While the general aim of therapy is to normalize the serum TSH level, TSH may not normalize in some patients due to in utero hypothyroidism causing a resetting of pituitary-thyroid feedback. Failure of the serum TSH to decrease below 20 IU per liter after initiation of CYTOMEL therapy may indicate the child is not receiving adequate therapy. Assess compliance, dose of medication administered, and method of administration prior to increasing the dose of CYTOMEL.
Secondary and Tertiary Hypothyroidism
Monitor serum T3 levels and maintain in the normal range.

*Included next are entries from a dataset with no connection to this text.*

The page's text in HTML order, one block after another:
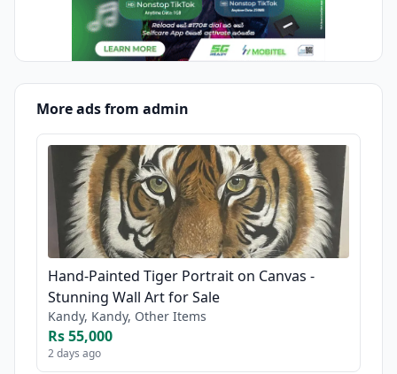
More ads from admin
Hand-Painted Tiger Portrait on Canvas -
Stunning Wall Art for Sale
Kandy, Kandy, Other Items
Rs 55,000
2 days ago
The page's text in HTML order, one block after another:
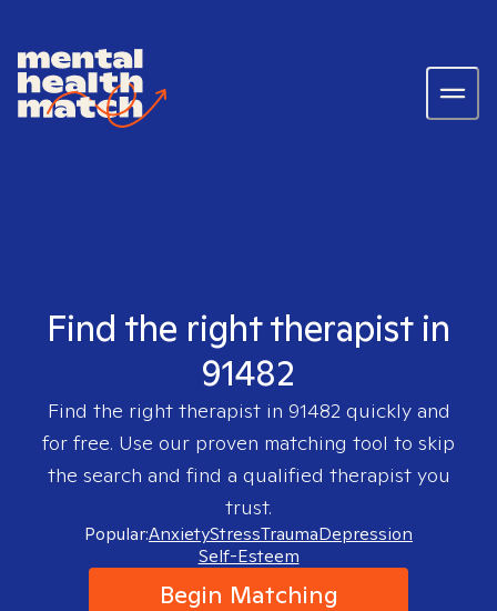
Find the right therapist in
91482
Find the right therapist in 91482quickly and
for free. Use our proven matching tool to skip
the search and find a qualified therapist you
trust.
Popular:AnxietyStressTraumaDepression
Self-Esteem
Begin Matching
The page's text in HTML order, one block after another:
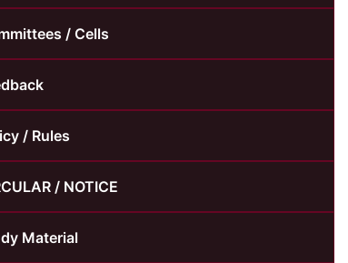
/ Cells
/ Rules
/ NOTICE
Material
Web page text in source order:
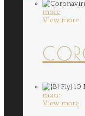
more
View more
more
View more
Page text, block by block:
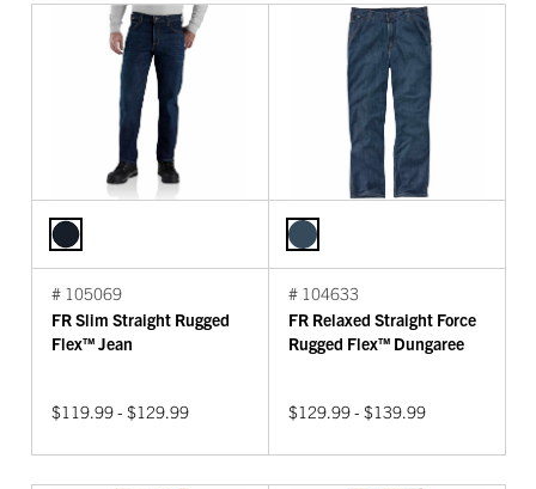
# 105069
FR Slim Straight Rugged
Flex™ Jean
$119.99 - $129.99
# 104633
FR Relaxed Straight Force
Rugged Flex™ Dungaree
$129.99 - $139.99
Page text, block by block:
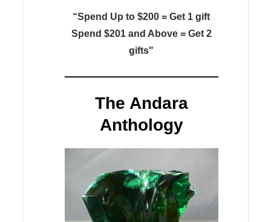
“Spend Up to $200 = Get 1 gift
Spend $201 and Above = Get 2
gifts"
The Andara
Anthology
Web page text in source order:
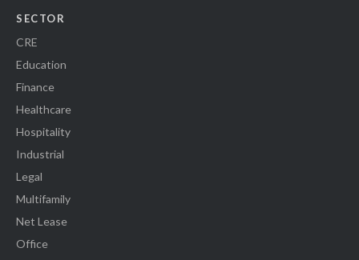
SECTOR
CRE
Education
Finance
Healthcare
Hospitality
Industrial
Legal
Multifamily
Net Lease
Office
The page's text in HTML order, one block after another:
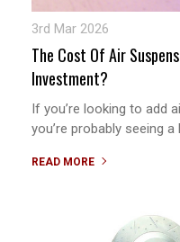
3rd Mar 2026
The Cost Of Air
Investment?
If you’re looking to add
you’re probably seeing
READ MORE
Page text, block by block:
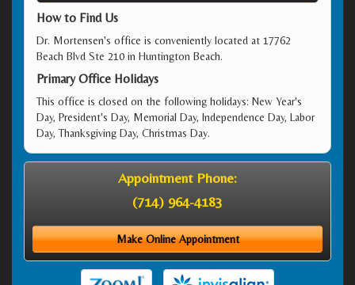
How to Find Us
Dr. Mortensen's office is conveniently located at 17762
Beach Blvd Ste 210 in Huntington Beach.
Primary Office Holidays
This office is closed on the following holidays: New Year's
Day, President's Day, Memorial Day, Independence Day, Labor
Day, Thanksgiving Day, Christmas Day.
Appointment Phone:
(714) 964-4183
Make Online Appointment
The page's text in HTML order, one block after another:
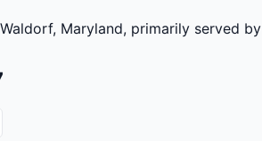
Maryland, primarily served by
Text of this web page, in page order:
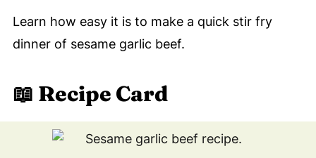
Learn how easy it is to make a quick stir fry
dinner of sesame garlic beef.
📖 Recipe Card
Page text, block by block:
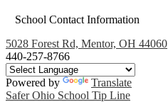
School Contact Information
5028 Forest Rd, Mentor, OH 44060
440-257-8766
Powered by
Translate
Safer Ohio School Tip Line
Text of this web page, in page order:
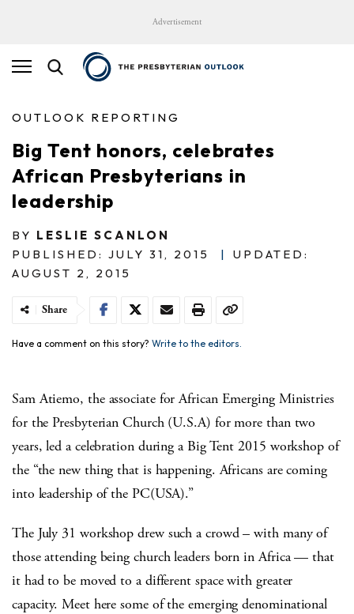
Advertisement
OUTLOOK REPORTING
Big Tent honors, celebrates
African Presbyterians in
leadership
BY LESLIE SCANLON
PUBLISHED: JULY 31, 2015
|
UPDATED:
AUGUST 2, 2015
Share
Have a comment on this story? Write to the editors.
Sam Atiemo, the associate for African Emerging Ministries
for the Presbyterian Church (U.S.A) for more than two
years, led a celebration during a Big Tent 2015 workshop of
the “the new thing that is happening. Africans are coming
into leadership of the PC(USA).”
The July 31 workshop drew such a crowd – with many of
those attending being church leaders born in Africa — that
it had to be moved to a different space with greater
capacity. Meet here some of the emerging denominational
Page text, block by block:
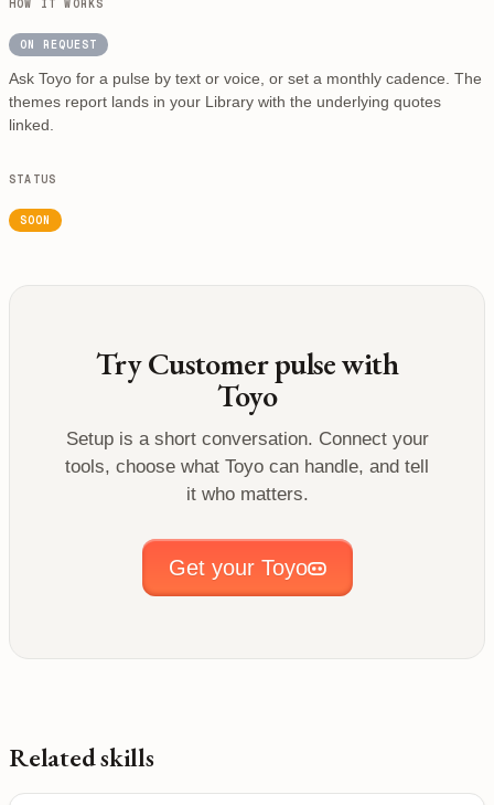
HOW IT WORKS
ON REQUEST
Ask Toyo for a pulse by text or voice, or set a monthly cadence. The
themes report lands in your Library with the underlying quotes
linked.
STATUS
SOON
TryCustomer pulsewith
Toyo
Setup is a short conversation. Connect your
tools, choose what Toyo can handle, and tell
it who matters.
Get your Toyo
Related skills
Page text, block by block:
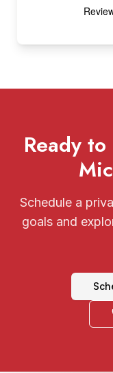
Ready
Schedule a
goals and
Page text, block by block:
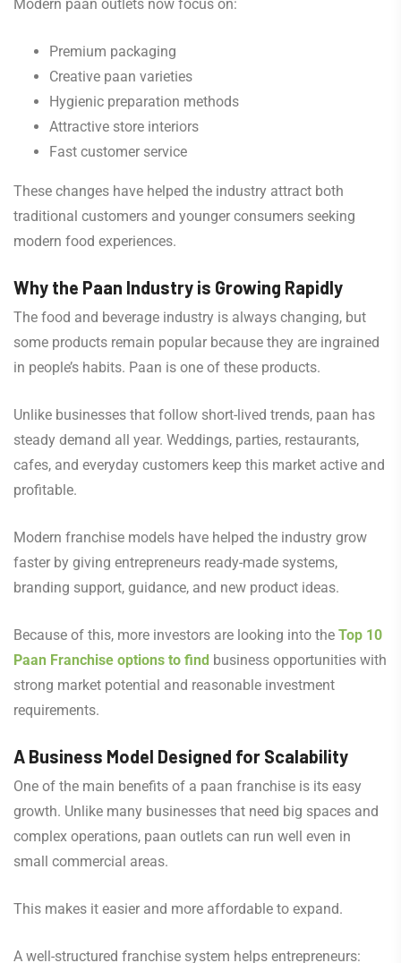
Modern paan outlets now focus on:
Premium packaging
Creative paan varieties
Hygienic preparation methods
Attractive store interiors
Fast customer service
These changes have helped the industry attract both
traditional customers and younger consumers seeking
modern food experiences.
Why the Paan Industry is Growing Rapidly
The food and beverage industry is always changing, but
some products remain popular because they are ingrained
in people’s habits. Paan is one of these products.
Unlike businesses that follow short-lived trends, paan has
steady demand all year. Weddings, parties, restaurants,
cafes, and everyday customers keep this market active and
profitable.
Modern franchise models have helped the industry grow
faster by giving entrepreneurs ready-made systems,
branding support, guidance, and new product ideas.
Because of this, more investors are looking into the Top 10
Paan Franchise options to find business opportunities with
strong market potential and reasonable investment
requirements.
A Business Model Designed for Scalability
One of the main benefits of a paan franchise is its easy
growth. Unlike many businesses that need big spaces and
complex operations, paan outlets can run well even in
small commercial areas.
This makes it easier and more affordable to expand.
A well-structured franchise system helps entrepreneurs:
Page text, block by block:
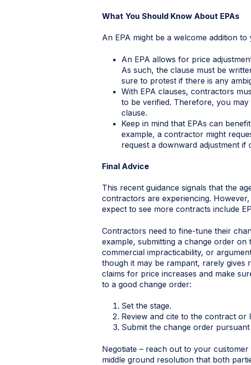
What You Should Know About EPAs
An EPA might be a welcome addition
An EPA allows for price
As such, the clause must be
sure to protest if there is any
With EPA clauses, contractors
to be verified. Therefore, you
clause.
Keep in mind that EPAs can
example, a contractor might
request a downward adjustment if
Final Advice
This recent guidance signals that the
contractors are experiencing.
expect to see more contracts include
Contractors need to fine-tune their
example, submitting a change order on
commercial impracticability, or
though it may be rampant, rarely gives
claims for price increases and make
to a good change order:
Set the stage.
Review and cite to the contract
Submit the change order
Negotiate – reach out to your
middle ground resolution that both
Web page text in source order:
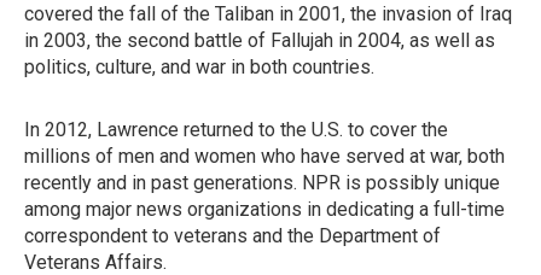
covered the fall of the Taliban in 2001, the invasion of Iraq
in 2003, the second battle of Fallujah in 2004, as well as
politics, culture, and war in both countries.
In 2012, Lawrence returned to the U.S. to cover the
millions of men and women who have served at war, both
recently and in past generations. NPR is possibly unique
among major news organizations in dedicating a full-time
correspondent to veterans and the Department of
Veterans Affairs.
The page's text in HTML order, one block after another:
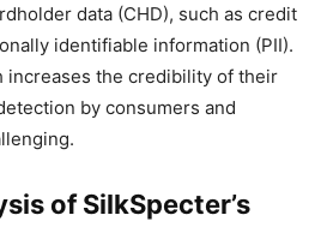
data (CHD), such as credit
identifiable information (PII).
increases the credibility of their
by consumers and
of SilkSpecter’s
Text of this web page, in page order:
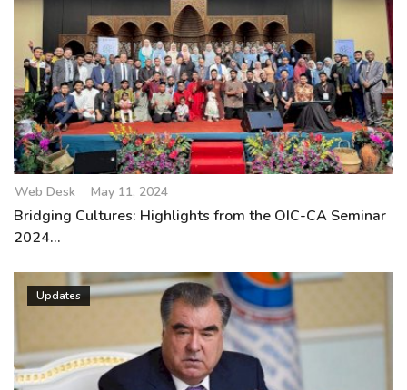
Web Desk May 11, 2024
Bridging Cultures: Highlights from the OIC-CA Seminar
2024...
Updates
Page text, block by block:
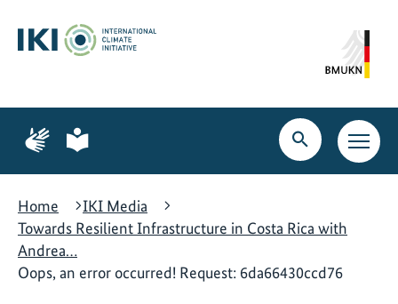
content
search
navigation
Page
for
language
Page
for
language
Open
search
Open
main
Home
IKI Media
Towards Resilient Infrastructure in Costa Rica with
Andrea…
Oops, an error occurred! Request: 6da66430ccd76
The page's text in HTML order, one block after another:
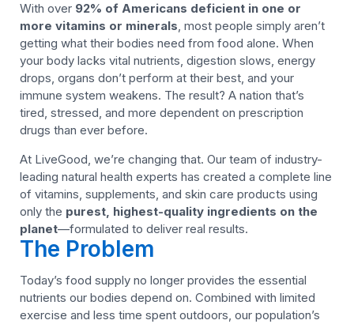
With over 92% of Americans deficient in one or
more vitamins or minerals, most people simply aren’t
getting what their bodies need from food alone. When
your body lacks vital nutrients, digestion slows, energy
drops, organs don’t perform at their best, and your
immune system weakens. The result? A nation that’s
tired, stressed, and more dependent on prescription
drugs than ever before.
At LiveGood, we’re changing that. Our team of industry-
leading natural health experts has created a complete line
of vitamins, supplements, and skin care products using
only the purest, highest-quality ingredients on the
planet—formulated to deliver real results.
The Problem
Today’s food supply no longer provides the essential
nutrients our bodies depend on. Combined with limited
exercise and less time spent outdoors, our population’s

Raw Liothyronine Sodium (T3) powder (55-06-1) Uses
Liothyronine is used to treat an underactive thyroid (hypothyroidism). It replaces or provides more thyroid hormone, which is normally made by the thyroid gland. Liothyronine is a man-made form of thyroid hormone. Low thyroid hormone levels can occur naturally or when the thyroid gland is injured by radiation/medications or removed by surgery. Having enough thyroid hormone helps you stay healthy. For children, having enough thyroid hormone helps them grow and learn normally.
This medication is also used to treat other types of thyroid problems (such as certain types of goiters, thyroid cancer). It can also be used to test for certain types of thyroid disease.